Abstract
RNA editing is a co- or post-transcriptional modification through which some cells can make discrete changes to specific nucleotide sequences within an RNA molecule after transcription. Previous studies found that RNA editing may be critically involved in cancer and aging. However, the function of RNA editing in human early embryo development is still unclear. In this study, through analyzing single cell RNA sequencing data, 36.7% RNA editing sites were found to have a have differential editing ratio among early embryo developmental stages, and there was a great reprogramming of RNA editing rates at the 8-cell stage, at which most of the differentially edited RNA editing sites (99.2%) had a decreased RNA editing rate. In addition, RNA editing was more likely to occur on RNA splicing sites during human early embryo development. Furthermore, long non-coding RNA (lncRNA) editing sites were found more likely to be on RNA splicing sites (odds ratio = 2.19, P = 1.37×10−8), while mRNA editing sites were less likely (odds ratio = 0.22, P = 8.38×10−46). Besides, we found that the RNA editing rate on lncRNA had a significantly higher correlation coefficient with the percentage spliced index (PSI) of lncRNA exons (R = 0.75, P = 4.90×10−16), which indicated that RNA editing may regulate lncRNA splicing during human early embryo development. Finally, functional analysis revealed that those RNA editing-regulated lncRNAs were enriched in signal transduction, the regulation of transcript expression, and the transmembrane transport of mitochondrial calcium ion. Overall, our study might provide a new insight into the mechanism of RNA editing on lncRNAs in human developmental biology and common birth defects.
Highlights
Embryo development is a complicated biological process in which a large number of genes and factors are involved
Through analyzing the sequencing data and computational biology, we found that RNA editing could regulate the alternative splicing of long-noncoding RNAs in human early embryo development
The reason could be DEseq and DEsingle are better at the raw read count data, while MAST is more suitable for transcripts per million (TPM) data
Summary
Embryo development is a complicated biological process in which a large number of genes and factors are involved. Dynamic changes in gene expression were found during human early embryo development [1]. Each developmental stage can be delineated concisely by a small number of functional modules of co-expressed genes.
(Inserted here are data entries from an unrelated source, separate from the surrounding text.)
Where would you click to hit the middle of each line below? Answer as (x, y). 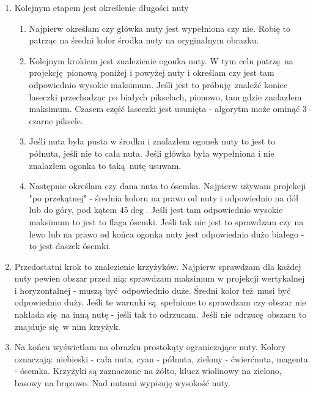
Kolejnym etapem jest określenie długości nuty (101, 7)
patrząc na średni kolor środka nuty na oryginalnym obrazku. (144, 40)
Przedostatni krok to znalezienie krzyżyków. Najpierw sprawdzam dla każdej (158, 266)
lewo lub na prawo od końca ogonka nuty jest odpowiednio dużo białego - (167, 234)
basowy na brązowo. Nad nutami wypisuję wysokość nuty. (122, 383)
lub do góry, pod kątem (73, 210)
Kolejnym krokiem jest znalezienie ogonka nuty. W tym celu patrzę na (161, 60)
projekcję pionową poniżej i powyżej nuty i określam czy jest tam (152, 73)
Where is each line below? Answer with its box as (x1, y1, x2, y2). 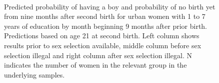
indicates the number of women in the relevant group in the (4, 60, 187, 70)
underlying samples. (4, 69, 65, 80)
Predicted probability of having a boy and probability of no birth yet (4, 1, 215, 11)
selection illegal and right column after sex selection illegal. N (4, 50, 192, 60)
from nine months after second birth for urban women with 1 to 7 (4, 11, 205, 21)
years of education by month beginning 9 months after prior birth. (4, 20, 207, 31)
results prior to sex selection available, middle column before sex (4, 40, 201, 50)
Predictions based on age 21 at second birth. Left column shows (4, 30, 199, 41)
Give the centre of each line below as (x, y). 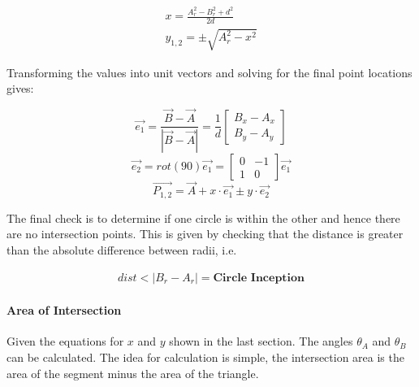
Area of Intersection (64, 310)
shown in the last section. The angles (261, 341)
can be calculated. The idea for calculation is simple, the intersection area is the (205, 357)
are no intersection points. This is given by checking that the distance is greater (205, 234)
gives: (20, 88)
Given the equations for (65, 341)
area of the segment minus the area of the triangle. (133, 373)
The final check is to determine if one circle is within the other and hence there (203, 217)
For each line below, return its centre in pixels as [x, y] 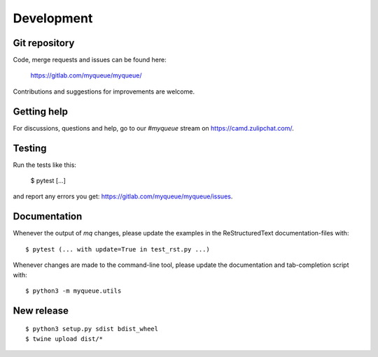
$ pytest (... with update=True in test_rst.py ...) [118, 249]
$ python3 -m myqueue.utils [73, 291]
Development [53, 18]
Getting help [40, 111]
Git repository [44, 43]
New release [41, 311]
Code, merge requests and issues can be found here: [90, 60]
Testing [30, 148]
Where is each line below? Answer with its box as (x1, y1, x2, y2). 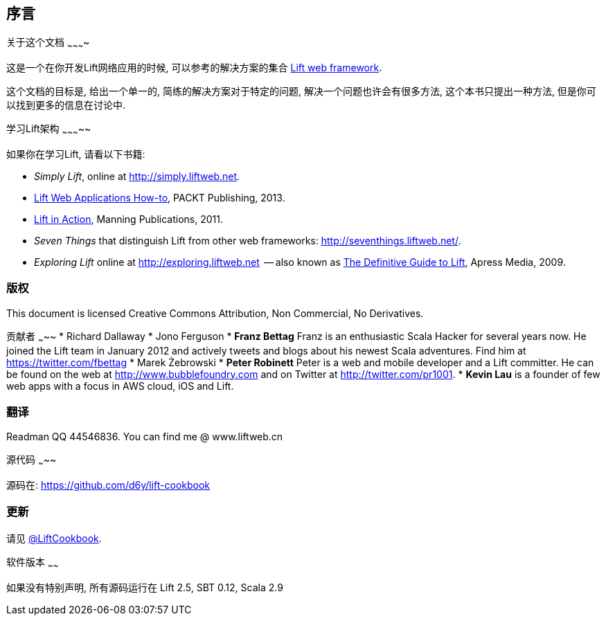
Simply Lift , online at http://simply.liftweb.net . (34, 170, 240, 183)
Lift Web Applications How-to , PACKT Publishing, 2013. (34, 192, 285, 204)
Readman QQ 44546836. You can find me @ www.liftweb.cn (6, 431, 283, 443)
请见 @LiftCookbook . (6, 532, 102, 544)
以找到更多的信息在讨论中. (6, 99, 126, 111)
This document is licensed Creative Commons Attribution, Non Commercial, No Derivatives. (6, 307, 424, 319)
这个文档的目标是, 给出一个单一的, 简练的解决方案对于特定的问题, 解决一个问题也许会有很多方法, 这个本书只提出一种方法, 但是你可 (6, 85, 596, 98)
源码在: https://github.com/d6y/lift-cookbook (6, 479, 211, 492)
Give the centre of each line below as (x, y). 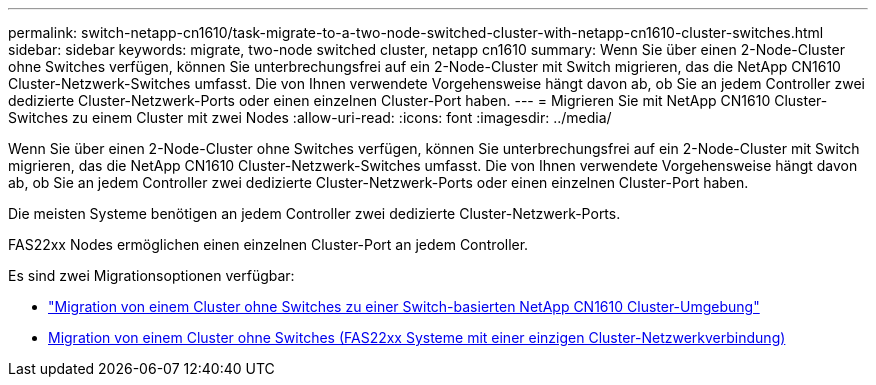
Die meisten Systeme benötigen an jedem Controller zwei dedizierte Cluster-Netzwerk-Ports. (314, 213)
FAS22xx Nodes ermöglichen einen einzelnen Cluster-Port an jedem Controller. (268, 244)
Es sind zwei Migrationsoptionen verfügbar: (151, 275)
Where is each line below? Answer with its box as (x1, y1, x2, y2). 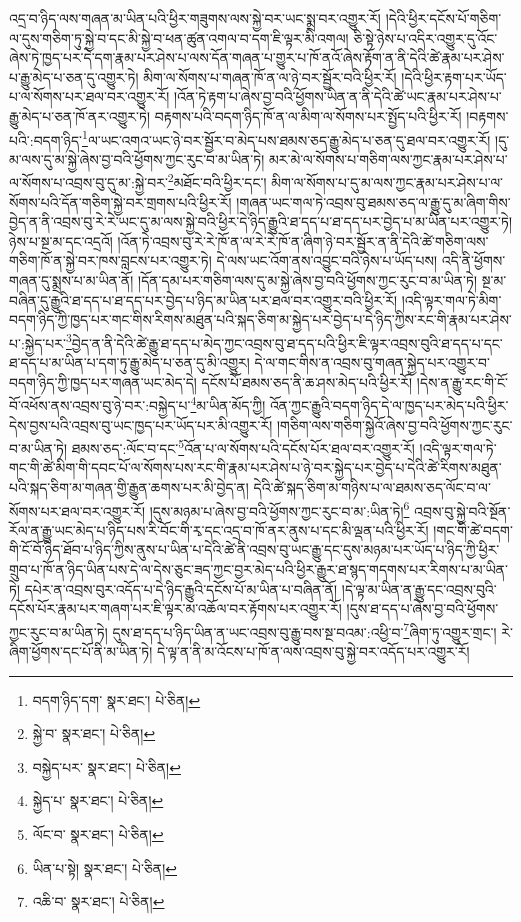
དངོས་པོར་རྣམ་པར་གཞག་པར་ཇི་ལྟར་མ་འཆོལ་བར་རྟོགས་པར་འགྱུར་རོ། (9, 598, 342, 619)
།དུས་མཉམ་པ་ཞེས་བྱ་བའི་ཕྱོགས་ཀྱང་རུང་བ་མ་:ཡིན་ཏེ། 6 (149, 497, 410, 521)
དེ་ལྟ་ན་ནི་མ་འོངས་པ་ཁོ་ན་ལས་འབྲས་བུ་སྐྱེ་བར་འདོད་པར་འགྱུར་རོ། (157, 641, 470, 661)
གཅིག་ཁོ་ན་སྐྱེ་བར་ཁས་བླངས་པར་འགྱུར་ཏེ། (9, 250, 212, 271)
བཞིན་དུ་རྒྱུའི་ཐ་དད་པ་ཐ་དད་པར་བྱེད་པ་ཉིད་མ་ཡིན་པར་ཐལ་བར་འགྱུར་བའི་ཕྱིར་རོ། (9, 289, 397, 310)
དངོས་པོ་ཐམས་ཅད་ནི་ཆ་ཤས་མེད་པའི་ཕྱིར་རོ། (201, 371, 413, 392)
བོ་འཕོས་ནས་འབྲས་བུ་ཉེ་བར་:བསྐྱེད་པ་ (9, 394, 191, 415)
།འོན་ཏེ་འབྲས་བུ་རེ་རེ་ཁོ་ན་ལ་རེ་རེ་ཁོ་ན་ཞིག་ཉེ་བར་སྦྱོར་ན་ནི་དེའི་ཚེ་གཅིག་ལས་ (117, 230, 489, 251)
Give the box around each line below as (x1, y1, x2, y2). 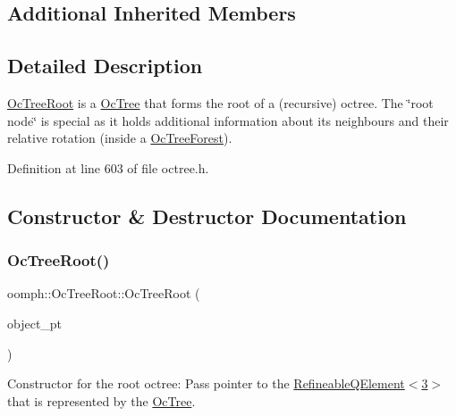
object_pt (7, 313, 63, 332)
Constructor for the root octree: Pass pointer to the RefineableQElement (7, 374, 405, 393)
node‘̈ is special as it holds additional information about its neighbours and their (7, 111, 449, 129)
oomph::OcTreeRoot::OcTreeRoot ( (7, 284, 200, 303)
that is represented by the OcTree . (7, 391, 196, 410)
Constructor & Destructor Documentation (7, 202, 407, 229)
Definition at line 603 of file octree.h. (7, 158, 209, 177)
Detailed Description (7, 52, 203, 79)
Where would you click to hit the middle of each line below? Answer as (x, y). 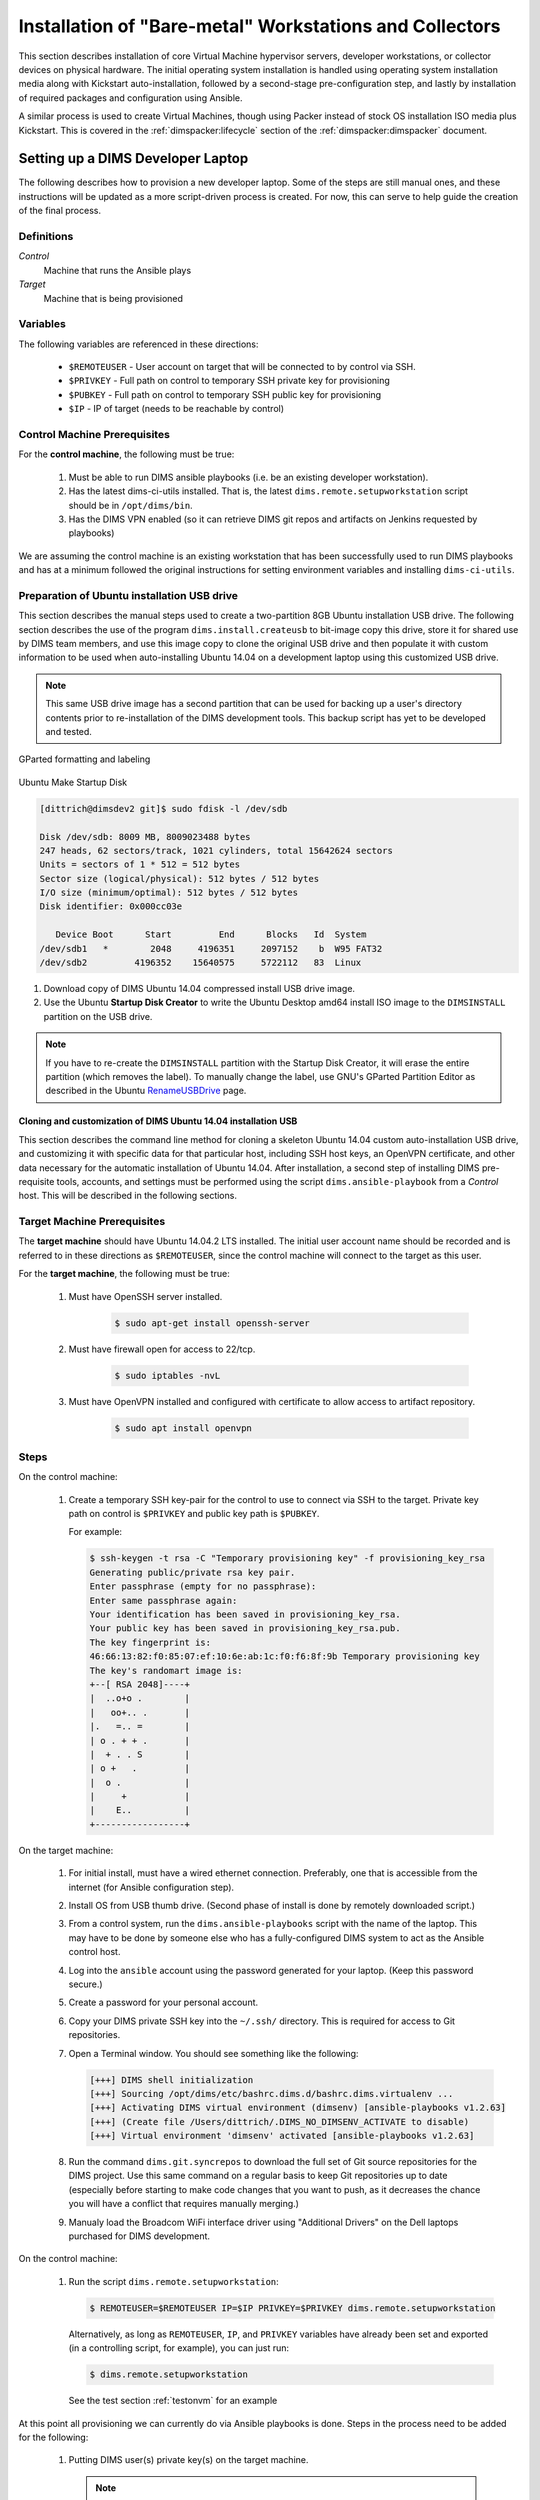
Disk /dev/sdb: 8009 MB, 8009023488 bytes (145, 836)
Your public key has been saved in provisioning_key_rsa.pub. (245, 1628)
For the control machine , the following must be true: (126, 454)
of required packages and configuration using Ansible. (131, 97)
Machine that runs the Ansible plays (117, 270)
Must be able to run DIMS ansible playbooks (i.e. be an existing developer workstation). (248, 477)
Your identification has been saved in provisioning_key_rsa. (245, 1614)
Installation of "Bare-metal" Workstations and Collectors (259, 26)
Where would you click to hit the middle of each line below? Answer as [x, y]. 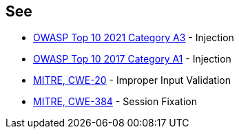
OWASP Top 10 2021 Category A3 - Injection [134, 38]
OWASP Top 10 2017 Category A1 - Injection [132, 59]
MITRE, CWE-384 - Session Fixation [115, 102]
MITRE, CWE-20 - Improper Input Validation [132, 80]

The sequential order of transcriptional changes in pathways of the cell cycle, gene regulation, translation, and metabolism, act in a step-wise manner from cleavage to morula [2]. The molecular mechanism behind the dynamic changes in gene expression during early embryo development is still unclear. Zygotic genome activation (ZGA) at 8-cell stage promotes a remarkable reprogramming of gene expression patterns, coupled with the generation of novel transcripts that are not expressed in oocytes. The mechanism by which ZGA achieves such reprogramming needs to be further studied [3]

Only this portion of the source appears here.